Speaking from a strictly scientific point here: With the advent of new medicines life expectancy increased remarkably because the old remedies often help symptoms without curing.


----------



## magickat

Forensic said:


> Speaking from a strictly scientific point here: With the advent of new medicines life expectancy increased remarkably because the old remedies often help symptoms without curing.


Yep. The variety of and incidents of disease has also increased. It is a self propelling relationship wherein human beings are getting diseases, they take medicines to help them live longer, they get more diseases, they need more medicines, etc, etc. 
Meanwhile we are overpopulating and thus irreversibly polluting our planet causing more diseases that stem from the general overpopulation and misuse of our planet. Not to mention the effect on the animal kingdom wherein the increasing numbers of human beings use up, take up and destroy the resources of so many species, causing them to go extinct which ultimately adversely effects our own chances of surviving long term.  

During those times when we were using earth-made remedies but not 'curing' diseases we were living more harmoniously amongst our plant and animal brothers & sisters. We were actually sustaining our existence much more effectively than now that we are lengthening the life expectancy of human beings. 
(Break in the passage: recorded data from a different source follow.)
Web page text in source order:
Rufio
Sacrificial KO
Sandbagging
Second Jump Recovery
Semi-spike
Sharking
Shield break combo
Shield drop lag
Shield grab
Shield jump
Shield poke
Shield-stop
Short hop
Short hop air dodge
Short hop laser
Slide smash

*stepping off of soap box now*


----------



## glindella

magickat said:


> Forensic said:
> 
> 
> 
> Speaking from a strictly scientific point here: With the advent of new medicines life expectancy increased remarkably because the old remedies often help symptoms without curing.
> 
> 
> 
> Yep. The variety of and incidents of disease has also increased. It is a self propelling relationship wherein human beings are getting diseases, they take medicines to help them live longer, they get more diseases, they need more medicines, etc, etc.
> Meanwhile we are overpopulating and thus irreversibly polluting our planet causing more diseases that stem from the general overpopulation and misuse of our planet. Not to mention the effect on the animal kingdom wherein the increasing numbers of human beings use up, take up and destroy the resources of so many species, causing them to go extinct which ultimately adversely effects our own chances of surviving long term.
> 
> During those times when we were using earth-made remedies but not 'curing' diseases we were living more harmoniously amongst our plant and animal brothers & sisters. We were actually sustaining our existence much more effectively than now that we are lengthening the life expectancy of human beings.
> 
> *stepping off of soap box now*
Click to expand...


um.. please don't take this the wrong way...

can I hug you? 8)


----------



## magickat

glindella said:


> um.. please don't take this the wrong way...
> 
> can I hug you? 8)


  
_**HUG**_


----------



## Cazsamps

:?


----------



## jorats

Natural remedies are acceptable in mild case of URI but the longer you wait to use the real medicine, the greater the risk that pulmonary abscesses will grow and kill your rat. 
When rats have a myco flare up which turns into pneumonia, pulmonary abscesses is what eventually takes over the lungs.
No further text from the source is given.